He's only describing odds, which in the case of 18 numbers is 1 in 753.28, period. There are no "combinations" to have.
For a 6/49 game there are 13,983,816 possible combinations to choose from using all 49 numbers. If you "pre-choose" 18 numbers and make all of your choices from those 18 numbers there will be 18,564 combinations you can choose from. Those 18,564 combinations are 1/753.28 of the 13,983,816 combinations possible with all 49 numbers. The chances that all 6 winnning numbers will be among the 18 you started with are 1 in 753.28.
If that's not clear, imagine a simpler game, where you just pick 1 number from a field of 100. Since there are 100 numbers your chances of picking the winning number are 1 in 100. Now suppose instead of choosing your number from all 100 you decide to choose from a group of 5. Those 5 numbers cover 5 of the 100 possible numbers, or 1 in 20.

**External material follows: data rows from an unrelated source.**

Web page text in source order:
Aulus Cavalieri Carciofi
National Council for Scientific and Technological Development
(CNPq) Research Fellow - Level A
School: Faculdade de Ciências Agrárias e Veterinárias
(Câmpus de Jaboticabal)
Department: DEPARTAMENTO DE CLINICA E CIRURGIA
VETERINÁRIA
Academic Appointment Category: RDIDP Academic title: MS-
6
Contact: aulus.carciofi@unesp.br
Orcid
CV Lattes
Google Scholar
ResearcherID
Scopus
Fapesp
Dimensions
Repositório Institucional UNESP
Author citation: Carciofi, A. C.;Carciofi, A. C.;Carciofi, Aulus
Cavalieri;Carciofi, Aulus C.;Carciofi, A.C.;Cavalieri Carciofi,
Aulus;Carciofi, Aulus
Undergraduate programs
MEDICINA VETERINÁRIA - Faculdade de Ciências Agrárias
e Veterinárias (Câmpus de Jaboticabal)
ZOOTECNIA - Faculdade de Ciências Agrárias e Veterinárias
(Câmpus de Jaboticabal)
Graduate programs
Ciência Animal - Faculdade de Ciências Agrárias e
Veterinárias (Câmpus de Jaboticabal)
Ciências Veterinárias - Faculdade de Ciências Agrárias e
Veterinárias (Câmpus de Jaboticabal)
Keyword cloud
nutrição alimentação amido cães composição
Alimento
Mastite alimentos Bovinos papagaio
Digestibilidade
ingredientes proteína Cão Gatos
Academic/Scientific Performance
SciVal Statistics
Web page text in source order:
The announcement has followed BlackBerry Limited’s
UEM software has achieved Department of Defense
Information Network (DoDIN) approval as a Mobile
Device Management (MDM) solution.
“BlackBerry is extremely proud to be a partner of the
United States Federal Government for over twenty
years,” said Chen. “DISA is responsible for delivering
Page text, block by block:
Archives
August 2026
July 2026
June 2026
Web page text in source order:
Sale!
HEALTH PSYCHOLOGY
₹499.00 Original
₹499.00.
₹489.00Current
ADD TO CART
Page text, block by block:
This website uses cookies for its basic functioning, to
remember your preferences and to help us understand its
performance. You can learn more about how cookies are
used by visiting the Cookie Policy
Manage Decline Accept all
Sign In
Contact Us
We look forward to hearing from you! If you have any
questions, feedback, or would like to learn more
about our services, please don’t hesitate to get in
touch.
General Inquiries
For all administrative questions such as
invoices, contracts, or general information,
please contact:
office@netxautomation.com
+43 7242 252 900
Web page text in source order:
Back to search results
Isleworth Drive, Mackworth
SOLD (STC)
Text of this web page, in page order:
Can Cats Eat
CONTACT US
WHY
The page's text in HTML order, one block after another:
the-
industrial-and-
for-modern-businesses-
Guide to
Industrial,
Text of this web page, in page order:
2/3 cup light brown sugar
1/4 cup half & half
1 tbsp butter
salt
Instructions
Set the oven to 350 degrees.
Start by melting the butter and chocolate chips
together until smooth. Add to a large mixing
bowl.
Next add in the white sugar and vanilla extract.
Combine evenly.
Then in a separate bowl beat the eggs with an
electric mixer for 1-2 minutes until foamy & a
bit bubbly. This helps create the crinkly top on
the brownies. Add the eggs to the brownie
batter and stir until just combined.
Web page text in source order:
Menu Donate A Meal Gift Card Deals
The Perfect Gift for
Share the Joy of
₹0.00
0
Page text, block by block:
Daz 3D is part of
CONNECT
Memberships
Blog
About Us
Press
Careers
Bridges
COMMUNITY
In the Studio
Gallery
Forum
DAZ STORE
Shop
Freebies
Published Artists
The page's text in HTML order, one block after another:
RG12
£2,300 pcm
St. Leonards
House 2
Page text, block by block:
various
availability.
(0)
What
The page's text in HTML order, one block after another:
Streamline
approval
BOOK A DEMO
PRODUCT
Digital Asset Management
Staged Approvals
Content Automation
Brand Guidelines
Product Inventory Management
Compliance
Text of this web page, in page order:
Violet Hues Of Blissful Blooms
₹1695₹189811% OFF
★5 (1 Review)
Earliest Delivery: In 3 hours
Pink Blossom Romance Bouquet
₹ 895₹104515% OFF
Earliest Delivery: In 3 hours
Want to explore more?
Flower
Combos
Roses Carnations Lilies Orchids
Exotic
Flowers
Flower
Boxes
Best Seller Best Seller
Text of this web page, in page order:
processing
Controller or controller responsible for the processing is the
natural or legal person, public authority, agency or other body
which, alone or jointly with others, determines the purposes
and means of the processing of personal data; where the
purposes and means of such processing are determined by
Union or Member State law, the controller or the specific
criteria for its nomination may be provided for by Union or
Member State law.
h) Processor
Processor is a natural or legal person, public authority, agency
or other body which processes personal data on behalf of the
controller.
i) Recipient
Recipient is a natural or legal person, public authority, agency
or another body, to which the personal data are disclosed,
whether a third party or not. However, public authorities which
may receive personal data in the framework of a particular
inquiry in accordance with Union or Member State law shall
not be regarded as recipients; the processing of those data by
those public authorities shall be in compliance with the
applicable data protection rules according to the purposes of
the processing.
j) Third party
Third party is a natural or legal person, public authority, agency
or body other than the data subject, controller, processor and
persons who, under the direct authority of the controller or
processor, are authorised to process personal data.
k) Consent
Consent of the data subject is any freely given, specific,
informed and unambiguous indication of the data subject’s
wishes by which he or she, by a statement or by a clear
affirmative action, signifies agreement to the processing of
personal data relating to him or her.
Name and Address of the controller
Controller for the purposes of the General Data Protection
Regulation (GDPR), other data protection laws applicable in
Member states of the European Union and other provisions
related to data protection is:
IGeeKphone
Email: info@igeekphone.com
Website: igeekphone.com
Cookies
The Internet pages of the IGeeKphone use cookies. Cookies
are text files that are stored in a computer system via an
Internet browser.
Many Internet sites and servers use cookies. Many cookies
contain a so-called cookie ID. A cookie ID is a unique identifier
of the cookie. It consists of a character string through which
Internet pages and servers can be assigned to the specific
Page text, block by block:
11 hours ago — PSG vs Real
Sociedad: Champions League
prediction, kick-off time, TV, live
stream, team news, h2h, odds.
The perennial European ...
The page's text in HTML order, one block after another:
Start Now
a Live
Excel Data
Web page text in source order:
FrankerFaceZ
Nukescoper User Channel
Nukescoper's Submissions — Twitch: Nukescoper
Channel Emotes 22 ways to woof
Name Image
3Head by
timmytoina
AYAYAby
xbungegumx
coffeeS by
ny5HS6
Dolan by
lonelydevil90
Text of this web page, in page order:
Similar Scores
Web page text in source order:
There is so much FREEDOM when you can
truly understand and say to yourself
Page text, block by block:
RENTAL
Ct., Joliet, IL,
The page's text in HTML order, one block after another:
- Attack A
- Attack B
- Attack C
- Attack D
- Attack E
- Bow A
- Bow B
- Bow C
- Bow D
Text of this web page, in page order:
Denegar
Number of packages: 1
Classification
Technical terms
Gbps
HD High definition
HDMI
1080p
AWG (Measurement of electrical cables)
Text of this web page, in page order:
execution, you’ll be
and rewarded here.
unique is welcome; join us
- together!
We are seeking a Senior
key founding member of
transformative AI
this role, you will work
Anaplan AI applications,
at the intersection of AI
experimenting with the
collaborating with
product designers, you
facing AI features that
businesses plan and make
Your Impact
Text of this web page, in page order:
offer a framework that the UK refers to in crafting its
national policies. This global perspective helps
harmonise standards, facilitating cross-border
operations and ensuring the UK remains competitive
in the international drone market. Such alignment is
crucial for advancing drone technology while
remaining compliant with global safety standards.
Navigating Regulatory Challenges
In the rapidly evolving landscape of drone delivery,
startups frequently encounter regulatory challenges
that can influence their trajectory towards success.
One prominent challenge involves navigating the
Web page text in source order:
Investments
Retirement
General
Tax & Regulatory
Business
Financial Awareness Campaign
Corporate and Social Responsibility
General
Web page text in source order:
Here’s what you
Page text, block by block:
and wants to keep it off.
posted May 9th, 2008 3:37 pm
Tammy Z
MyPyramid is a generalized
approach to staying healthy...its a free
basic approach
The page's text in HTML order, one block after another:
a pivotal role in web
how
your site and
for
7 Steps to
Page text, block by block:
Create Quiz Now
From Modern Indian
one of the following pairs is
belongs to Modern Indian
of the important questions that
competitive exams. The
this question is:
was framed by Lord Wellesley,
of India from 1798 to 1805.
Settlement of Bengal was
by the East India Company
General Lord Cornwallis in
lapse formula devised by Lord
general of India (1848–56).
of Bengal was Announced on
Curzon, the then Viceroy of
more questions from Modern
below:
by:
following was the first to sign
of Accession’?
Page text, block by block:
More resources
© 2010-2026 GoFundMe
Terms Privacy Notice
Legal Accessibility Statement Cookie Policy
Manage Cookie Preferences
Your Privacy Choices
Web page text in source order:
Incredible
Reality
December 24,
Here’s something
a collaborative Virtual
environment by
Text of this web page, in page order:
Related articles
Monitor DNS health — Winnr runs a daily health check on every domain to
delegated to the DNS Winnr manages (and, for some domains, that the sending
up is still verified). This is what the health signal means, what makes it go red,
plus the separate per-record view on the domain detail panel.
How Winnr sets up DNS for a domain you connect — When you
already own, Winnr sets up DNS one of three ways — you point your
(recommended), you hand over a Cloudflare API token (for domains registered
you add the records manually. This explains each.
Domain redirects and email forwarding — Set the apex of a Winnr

I'm not sure why anyone bothers to point out those particular odds, other than as an exercise in math. Your question presumably comes from the concept of "wheeling" where you choose all of the combinations you play from a subset of the whole field of numbers. Unless the numbers in that subset are more (or less) likely to be drawn than the other numbers you've done absolutely nothing to change your odds of winning. The 1 in 753.28 chance that all 6 winning numbers will be among your 18 times the 1 in 18,564 chance that any one combination of those 18 numbers would be the winning combination works out to the same chance of winning as using all 49 numbers: 1 in 753.28 * 1 in18,564 = 1 in13,983,816. If the 18 numbers are more (or less) likely to be drawn as winning numbers then the true chance of all 6 winning numbers being in those 18 would be more "or less" than 1 in 753.28.